#### Problem to solve
The answer must be the number of lines in the listing below that contain "virtual", and nothing else.

#### Data records

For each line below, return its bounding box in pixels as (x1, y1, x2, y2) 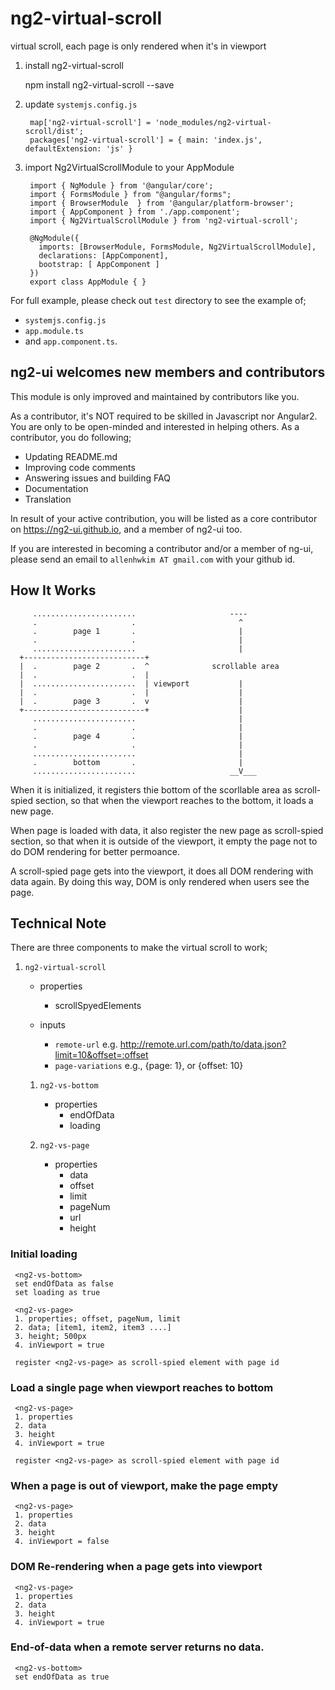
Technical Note (10, 915, 107, 932)
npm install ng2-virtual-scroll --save (24, 78, 175, 91)
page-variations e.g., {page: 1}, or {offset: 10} (54, 1060, 244, 1072)
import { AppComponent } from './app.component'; (29, 207, 241, 217)
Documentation (24, 482, 89, 494)
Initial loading (10, 1247, 78, 1261)
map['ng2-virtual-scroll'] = (29, 117, 152, 127)
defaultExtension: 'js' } (24, 143, 133, 154)

#### Result
2